After last Wednesday's deadline for EU citizens to apply for settled status in the UK, and as the US continues to battle a migrant crisis on its southern border, Donald Forbes examines immigration's inescapable issues that even political establishments long wary of being too critical of immigration now cannot ignore.

Even the most ardent open borders activists do not believe the West can take in all of the world's people who might want to come. Theirs is a political project to test the level of saturation at which host populations finally rebel against mass immigration. They want to goad the peoples of the West to say "enough". Immigrants themselves are unwitting pawns in this project; they are simply people changing country in search of a better life. If they were aware of the activists' revolutionary intent to eventually destroy the West as it is, they would oppose it because it would defeat their purpose in leaving home.

Legal immigrants and the countries they move to share a common goal. This is a return to a system of national borders which cannot be overrun by uncontrollable waves of people. For this to happen there needs to be more political will on the part of governments and international bureaucracies.

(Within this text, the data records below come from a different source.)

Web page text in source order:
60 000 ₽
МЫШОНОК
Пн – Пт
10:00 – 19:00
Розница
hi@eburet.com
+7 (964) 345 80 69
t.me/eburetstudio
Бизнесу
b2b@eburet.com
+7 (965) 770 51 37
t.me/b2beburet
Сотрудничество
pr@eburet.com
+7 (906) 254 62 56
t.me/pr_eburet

Although the EU and the UN are both committed to encouraging more legal migration from under-developed countries, there are signs that resistance is growing both to the size of the constant influx and the refusal of some immigrants to integrate. In the US, illegal immigration is one of the sharpest issues dividing Democrats and Republicans despite most Americans being immigrant friendly. In Europe, which does not share America's immigrant history, the story is different. A new Danish law denies entry to illegal immigrants. It allows for their deportation if they are already in Denmark. The central European countries have defied EU immigrant quotas. Immigration as an issue is emerging from official purdah in France and is likely to have a high profile in next year's presidential election.

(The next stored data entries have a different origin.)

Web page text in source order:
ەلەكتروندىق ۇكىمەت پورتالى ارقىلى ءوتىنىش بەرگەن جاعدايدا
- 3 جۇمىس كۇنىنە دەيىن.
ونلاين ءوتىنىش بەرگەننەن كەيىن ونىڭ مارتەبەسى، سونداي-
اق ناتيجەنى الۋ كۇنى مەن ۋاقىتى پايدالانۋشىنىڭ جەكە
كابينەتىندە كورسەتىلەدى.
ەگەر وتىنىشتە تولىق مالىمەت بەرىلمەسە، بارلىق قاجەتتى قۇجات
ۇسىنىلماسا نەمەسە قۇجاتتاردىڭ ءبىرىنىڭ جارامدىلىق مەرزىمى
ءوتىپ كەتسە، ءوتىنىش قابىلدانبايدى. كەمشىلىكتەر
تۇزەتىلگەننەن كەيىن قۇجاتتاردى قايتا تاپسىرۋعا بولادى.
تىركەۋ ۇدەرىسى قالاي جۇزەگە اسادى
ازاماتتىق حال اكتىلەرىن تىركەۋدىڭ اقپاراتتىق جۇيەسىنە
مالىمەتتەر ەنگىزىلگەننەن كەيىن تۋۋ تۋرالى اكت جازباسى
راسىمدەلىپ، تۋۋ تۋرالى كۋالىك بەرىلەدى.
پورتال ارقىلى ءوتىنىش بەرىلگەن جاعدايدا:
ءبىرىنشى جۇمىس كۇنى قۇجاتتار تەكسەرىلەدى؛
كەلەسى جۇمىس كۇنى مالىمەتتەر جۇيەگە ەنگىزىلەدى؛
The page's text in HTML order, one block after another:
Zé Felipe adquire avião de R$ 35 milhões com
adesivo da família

With mass international transport, people can change country as easily as they move around the countries they were born in. All over the West, capital cities are a melting pot of countless nationalities.

Why is this a bad thing without regulation?

What 'open borders' means is that if immigrant saturation is reached, it will have been so extensive that the West will no longer be the West. Critical race theorists say the white West's inescapable cultural, technological and economic dominance in recent centuries has been bad for everyone else and needs to be reversed, including in the West itself. The question is whether, as CRT claims, a multicultural, egalitarian, mixed-race West would be an example of social harmony while at the same time preserving its standard of living. The problem is that if this were to be the case, the West would continue to be a magnet for illegal migrants, but a resistant rather than compliant one.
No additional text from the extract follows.